What Kind of Software Should I Use?
There is no software or method that will improve your writing with no effort. I’m serious. So before you go out and drop money on expensive software, or buy that fancy leather journal you saw online, use what you already have on hand. Want the visceral feel on pen on paper? Buy a cheap college-ruled notebook. Want to work on your computer? Give Google Docs or OpenOffice a try–both are full-featured word processors that are free to use. [And as a bonus, Google Docs can be accessed on any trusted computer with an internet connection. How neat is that?]
However you decide to get words from your head, just remember to do it often. Practice is the key to improving your writing, followed only by reading. That’s right, reading. What you enjoy reading defines your taste in books, and will manifest itself in your writing voice. People who like the same style as you will be drawn to your writing, and you want that–write for your own enjoyment: your target demographic is ultimately you. [It sounds cheesy, but it’s the truth.]
Later if you want to upgrade to a word processor/writing organization program, you’ll know exactly what features you need for your method of work.

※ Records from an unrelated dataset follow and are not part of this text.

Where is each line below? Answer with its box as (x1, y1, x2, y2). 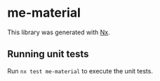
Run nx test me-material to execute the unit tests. (7, 66, 153, 75)
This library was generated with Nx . (7, 28, 110, 36)
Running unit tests (7, 48, 89, 60)
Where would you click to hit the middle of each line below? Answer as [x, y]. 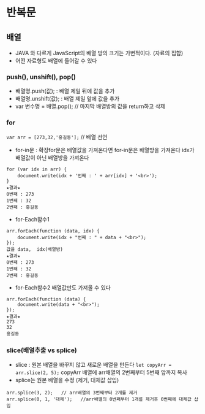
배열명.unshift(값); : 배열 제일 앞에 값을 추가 [67, 99]
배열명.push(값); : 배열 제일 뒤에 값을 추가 [65, 91]
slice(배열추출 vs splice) [42, 350]
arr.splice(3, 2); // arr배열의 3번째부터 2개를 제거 [72, 393]
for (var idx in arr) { [37, 169]
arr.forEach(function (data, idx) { [53, 231]
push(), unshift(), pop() [41, 77]
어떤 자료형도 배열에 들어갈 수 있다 [56, 61]
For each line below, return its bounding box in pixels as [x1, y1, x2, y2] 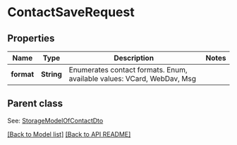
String [41, 70, 62, 79]
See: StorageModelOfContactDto [7, 116, 104, 125]
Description [114, 53, 154, 63]
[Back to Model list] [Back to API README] [7, 130, 131, 138]
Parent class [7, 98, 63, 110]
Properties [7, 32, 55, 44]
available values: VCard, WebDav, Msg [68, 74, 196, 83]
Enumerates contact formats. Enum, [68, 65, 188, 75]
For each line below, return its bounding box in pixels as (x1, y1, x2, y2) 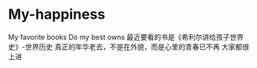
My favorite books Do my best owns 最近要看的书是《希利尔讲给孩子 (8, 32, 230, 41)
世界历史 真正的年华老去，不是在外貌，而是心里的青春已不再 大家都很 (24, 41, 250, 52)
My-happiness (8, 5, 106, 23)
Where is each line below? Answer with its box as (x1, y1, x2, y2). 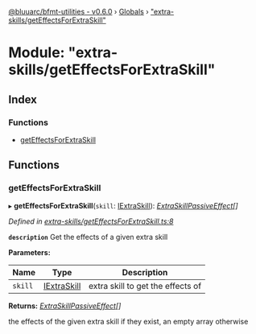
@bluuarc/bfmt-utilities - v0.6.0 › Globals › (8, 7, 149, 16)
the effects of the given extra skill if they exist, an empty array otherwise (8, 316, 249, 326)
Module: (8, 43, 65, 62)
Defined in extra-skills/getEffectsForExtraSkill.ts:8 (8, 216, 174, 226)
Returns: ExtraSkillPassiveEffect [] (8, 301, 122, 311)
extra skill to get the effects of (88, 280, 202, 291)
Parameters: (8, 247, 51, 257)
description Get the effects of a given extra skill (8, 232, 168, 241)
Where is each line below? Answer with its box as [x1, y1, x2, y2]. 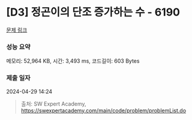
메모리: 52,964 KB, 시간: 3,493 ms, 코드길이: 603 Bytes [6, 57, 140, 64]
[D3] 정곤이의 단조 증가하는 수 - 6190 [6, 5, 180, 19]
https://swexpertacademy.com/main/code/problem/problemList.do [20, 107, 187, 114]
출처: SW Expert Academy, [20, 100, 86, 107]
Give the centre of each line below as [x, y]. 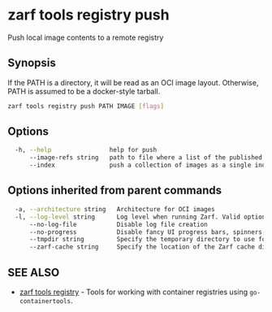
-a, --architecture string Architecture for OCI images [115, 209]
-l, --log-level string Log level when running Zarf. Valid [128, 217]
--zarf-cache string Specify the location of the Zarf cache [142, 247]
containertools [45, 301]
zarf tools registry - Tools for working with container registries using [134, 292]
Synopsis [32, 63]
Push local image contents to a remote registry [86, 37]
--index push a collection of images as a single [140, 165]
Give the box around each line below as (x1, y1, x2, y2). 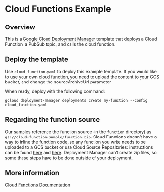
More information (5, 169, 60, 177)
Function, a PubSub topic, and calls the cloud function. (5, 41, 116, 47)
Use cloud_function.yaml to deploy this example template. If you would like (5, 68, 157, 74)
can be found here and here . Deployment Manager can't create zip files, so (5, 149, 157, 155)
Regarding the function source (5, 115, 100, 124)
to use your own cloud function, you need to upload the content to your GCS (5, 74, 159, 80)
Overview (5, 23, 36, 31)
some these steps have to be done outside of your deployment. (5, 155, 133, 161)
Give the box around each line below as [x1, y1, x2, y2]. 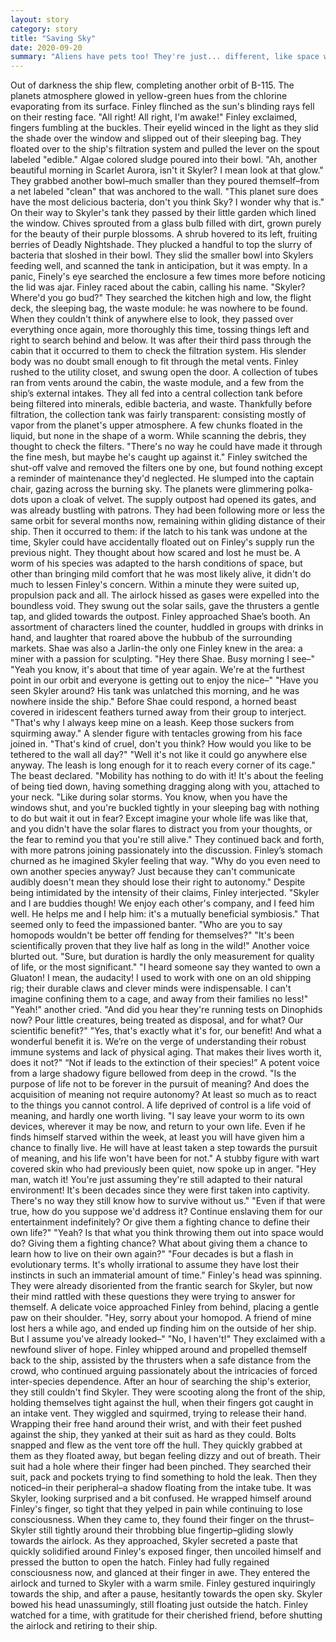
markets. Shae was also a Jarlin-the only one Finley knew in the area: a [10, 642, 303, 655]
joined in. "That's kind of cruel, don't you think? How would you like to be [10, 738, 312, 750]
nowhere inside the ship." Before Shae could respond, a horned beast [10, 696, 297, 708]
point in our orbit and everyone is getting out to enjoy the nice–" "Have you [10, 674, 319, 686]
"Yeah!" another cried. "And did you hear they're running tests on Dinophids [10, 1004, 323, 1016]
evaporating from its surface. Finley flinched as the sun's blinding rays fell [10, 101, 315, 113]
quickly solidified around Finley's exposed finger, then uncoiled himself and [10, 1546, 322, 1558]
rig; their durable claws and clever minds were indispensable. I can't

What Kind of Story Should I Write?
Whatever kind of story appeals to you! Want to rehash the Hero’s Journey–have at it! Want to write a high school romance? You’re good! Want to write an experimental horror story about a team of operatives that is trapped in an alternate dimension? It’s a go! You don’t need to limit yourself to what’s popular in Japanese LNs. The “Teleported to Another World” and “Trapped in an RPG” themes that were popular a few years back are losing steam. The rising stars now seem to be “Magic Academy Hijinks” and “High Schooler is a Secretly Famous ___”. These things change, and people don’t always like what is popular at the moment. Write whatever makes you happy!

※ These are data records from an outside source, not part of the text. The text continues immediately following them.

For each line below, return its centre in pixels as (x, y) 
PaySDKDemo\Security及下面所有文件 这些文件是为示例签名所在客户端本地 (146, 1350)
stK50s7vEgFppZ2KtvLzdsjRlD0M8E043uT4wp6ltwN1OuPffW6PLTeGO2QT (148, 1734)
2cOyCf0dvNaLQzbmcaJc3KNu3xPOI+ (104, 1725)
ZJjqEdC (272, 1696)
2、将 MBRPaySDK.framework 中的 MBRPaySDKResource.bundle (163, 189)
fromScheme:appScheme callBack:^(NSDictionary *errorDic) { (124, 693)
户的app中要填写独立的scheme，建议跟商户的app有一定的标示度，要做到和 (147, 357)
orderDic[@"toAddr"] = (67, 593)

Should I Distribute Online as I Go, Or Should I Wait?
Distributing each chapter as it becomes available is what Webnovels do, and you are free to do this if you want. All the OLEN authors I spoke with prefer to wait until they have a fully edited and polished volume available to put up for sale. I myself prefer this, but I have been known to post a few chapters or excerpts as teasers to cultivate interest and make people want to purchase my work. If you want to release your work for free, that is entirely up to you! There are a few English-language webnovels available for free–and they are quite popular!

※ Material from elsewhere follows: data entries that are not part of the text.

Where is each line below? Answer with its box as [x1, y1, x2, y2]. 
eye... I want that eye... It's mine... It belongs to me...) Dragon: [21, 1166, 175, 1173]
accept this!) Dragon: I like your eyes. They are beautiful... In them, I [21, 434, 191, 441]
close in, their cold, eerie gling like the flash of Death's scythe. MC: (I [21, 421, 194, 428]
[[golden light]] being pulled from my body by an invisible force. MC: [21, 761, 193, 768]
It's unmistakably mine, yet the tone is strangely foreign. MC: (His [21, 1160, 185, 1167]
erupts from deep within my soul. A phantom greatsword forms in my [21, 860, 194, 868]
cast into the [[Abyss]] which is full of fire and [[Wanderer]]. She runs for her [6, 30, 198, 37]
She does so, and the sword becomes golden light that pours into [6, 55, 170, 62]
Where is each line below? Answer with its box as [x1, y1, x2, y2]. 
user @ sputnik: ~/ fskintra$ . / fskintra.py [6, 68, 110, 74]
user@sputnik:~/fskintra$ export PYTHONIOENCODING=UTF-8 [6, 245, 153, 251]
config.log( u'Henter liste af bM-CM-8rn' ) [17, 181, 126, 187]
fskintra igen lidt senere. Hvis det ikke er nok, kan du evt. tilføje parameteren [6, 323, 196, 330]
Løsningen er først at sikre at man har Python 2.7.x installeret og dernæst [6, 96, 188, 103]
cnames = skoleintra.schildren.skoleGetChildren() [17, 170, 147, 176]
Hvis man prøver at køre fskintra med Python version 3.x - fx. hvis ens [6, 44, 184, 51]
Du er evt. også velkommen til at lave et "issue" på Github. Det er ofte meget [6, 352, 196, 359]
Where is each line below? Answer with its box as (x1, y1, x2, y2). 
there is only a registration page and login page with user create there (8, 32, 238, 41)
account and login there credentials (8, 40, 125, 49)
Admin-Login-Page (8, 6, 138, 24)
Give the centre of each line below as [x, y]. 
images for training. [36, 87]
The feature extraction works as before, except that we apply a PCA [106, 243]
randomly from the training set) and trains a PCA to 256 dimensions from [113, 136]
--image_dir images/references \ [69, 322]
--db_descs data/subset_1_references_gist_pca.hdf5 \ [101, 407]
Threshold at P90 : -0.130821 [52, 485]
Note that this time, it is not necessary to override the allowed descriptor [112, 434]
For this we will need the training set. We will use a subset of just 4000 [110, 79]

How Do I Submit My Work to a Publisher?
This is where things get rough. You see, you can’t. Translation companies like YenPress and Seven Seas don’t accept OELN manuscripts. Yet. There is a huge push for them to from us OLEN authors, but the market for light novels itself is just getting on its feet. [Think manga in the early 90s, if you were around for that.] It’s only recently that manga has come into focus as a media deserving of the same attention anime gets, and in five to ten years I see LNs having that same popularity. I don’t blame the publishers for being conservative right now, but we hope in the future they start accepting manuscripts from English-language authors, or hold contests similar to the Dengeki Novel Prize held by publisher ASCII Media Works in Japan.
You could take your work to traditional publishers, but they are unlikely to take a chance on something so niche. If they do like it, they may strip the illustrations from it entirely or ask you to drastically change the plot/character interactions to sell better to English-speaking audiences. If you are willing to do that then there is no reason for you to not query traditional publishers. But a word of caution–choose whom you submit to carefully. If you send your wacky vampire-high school romance to a publisher that puts out murder mysteries, your manuscript is going to end up in the circular file. [Whispers dramatically: the trash.]
Beyond that, you do what the rest of us do: Self-Publish.